Auxin is an essential plant hormone that regulates diverse processes, such as cell division and expansion, embryogenesis, meristem formation, root and leaf patterning, tropism, and reproduction. Extensive molecular studies have identified a large set of auxin inducible genes and the auxin responsive cis-elements and the relevant trans-acting factors. Genetic approaches have led to the isolation of genes involved in auxin responses and transport and the unraveling of protein degradation control in auxin signaling.
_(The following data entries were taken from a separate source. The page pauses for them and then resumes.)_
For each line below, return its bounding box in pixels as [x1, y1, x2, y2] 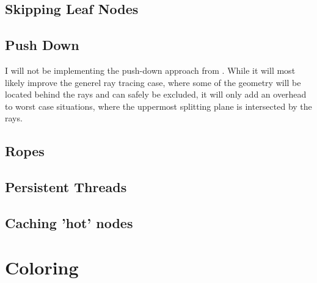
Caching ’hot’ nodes [5, 213, 133, 232]
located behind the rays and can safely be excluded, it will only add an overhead [5, 88, 307, 101]
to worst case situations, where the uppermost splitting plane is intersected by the [5, 99, 312, 112]
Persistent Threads [5, 177, 127, 196]
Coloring [5, 255, 79, 280]
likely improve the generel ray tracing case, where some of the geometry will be [5, 76, 301, 88]
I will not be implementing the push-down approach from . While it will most [5, 63, 296, 76]
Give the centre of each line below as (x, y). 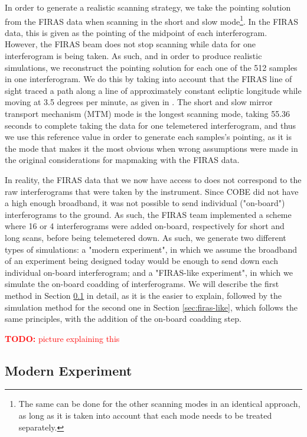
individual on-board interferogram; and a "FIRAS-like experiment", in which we (149, 272)
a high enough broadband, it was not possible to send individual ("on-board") (145, 203)
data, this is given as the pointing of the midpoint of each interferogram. (136, 32)
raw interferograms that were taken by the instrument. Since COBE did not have (152, 191)
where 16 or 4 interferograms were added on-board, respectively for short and (145, 226)
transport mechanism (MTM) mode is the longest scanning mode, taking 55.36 (148, 113)
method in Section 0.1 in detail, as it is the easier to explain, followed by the (143, 295)
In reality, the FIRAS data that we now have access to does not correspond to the (153, 179)
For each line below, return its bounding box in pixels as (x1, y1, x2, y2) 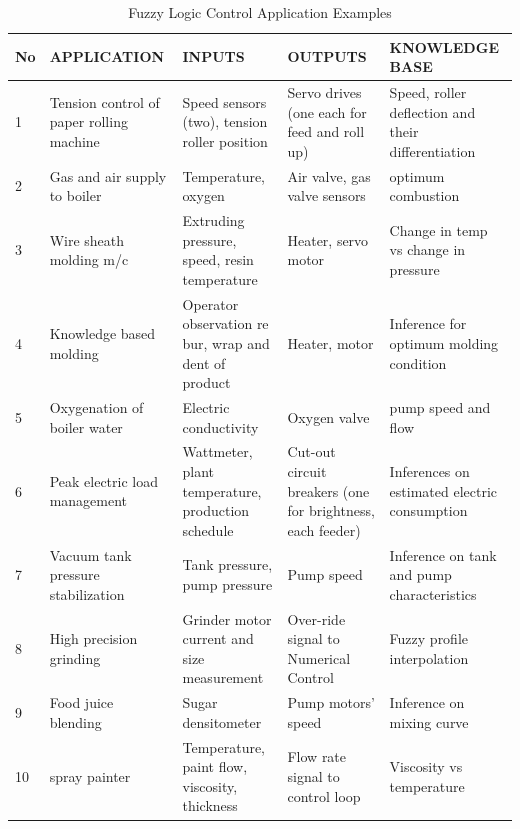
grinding (49, 647, 101, 668)
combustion (389, 185, 460, 206)
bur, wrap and (182, 332, 270, 353)
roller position (182, 131, 268, 152)
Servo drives (287, 82, 362, 103)
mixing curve (389, 711, 469, 732)
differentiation (389, 140, 476, 161)
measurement (182, 667, 264, 688)
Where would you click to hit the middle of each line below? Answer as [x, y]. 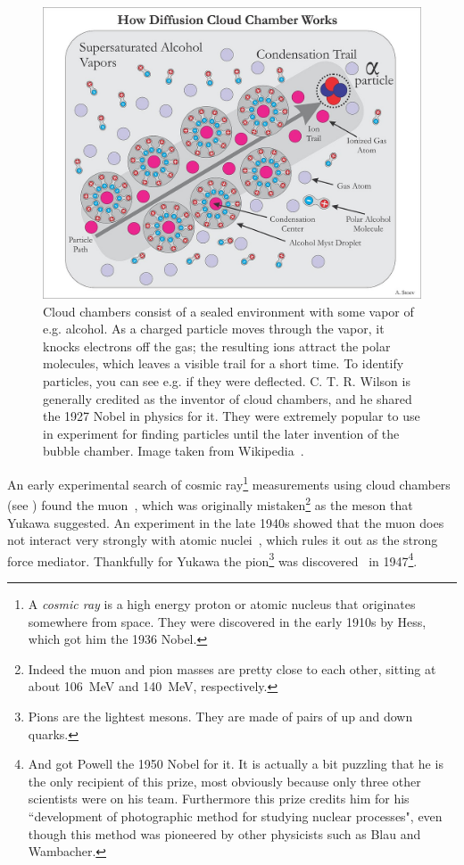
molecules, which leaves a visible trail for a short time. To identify [224, 363]
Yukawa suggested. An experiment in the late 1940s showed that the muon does [226, 522]
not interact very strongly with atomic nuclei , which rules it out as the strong [223, 540]
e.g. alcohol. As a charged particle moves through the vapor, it [214, 329]
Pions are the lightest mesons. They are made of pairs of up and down [220, 716]
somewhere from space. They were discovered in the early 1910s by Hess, [227, 621]
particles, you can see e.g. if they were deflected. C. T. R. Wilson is [227, 381]
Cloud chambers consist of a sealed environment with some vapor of [228, 311]

Our lab has been interested in understanding the molecular and biochemical mechanisms underlying the auxin signal transduction pathway that control nuclear gene transcription and plant morphogenesis. We have taken novel molecular genetic and genomic approaches to identify regulatory genes important for auxin-inducible transcription and morphogenesis by using tobacco and Arabidopsis as model systems. We have established efficient transient and stable transformation systems that will allow the identification of genes that can perturb (both gain-of-function and loss-of-function) various steps of the auxin- dependent transcription and morphogenesis, including cell proliferation, elongation, and differentiation. These expression cloning and functional genomic analysis methods could facilitate the identification of genes involved in cell shape, growth polarity, cell division, cell death, organogenesis, embryogenesis and gene expression. The use of the jellyfish green-fluorescent protein (GFP) provides an excellent visual marker to follow auxin responses in living cells. The experimental design can overcome lethality and functional redundancy, which may limit the isolation of more specific mutants important for the elucidation of the auxin signal transduction pathway.

Based on the control of early response gene transcription, we have explored the functions of mitogen activated protein kinase (MAPK) signaling cascades in the regulation of auxin responses. We have discovered both positive and negative roles of MAPK cascades in auxin signaling. The future goals are to define the specific roles of each molecular component and their upstream regulators and downstream targets. In addition, our studies have revealed surprising connections between auxin and stress signaling as well as auxin and sugar signaling in plants. The identification of molecular links connecting auxin and sugar, stress or cytokinin signaling networks will reveal a complex but more realistic view of regulatory circuits in plant cells. The studies have provided novel approaches to manipulate plant life span, seed development, and vegetative and reproductive growth for the improvement of crop yield.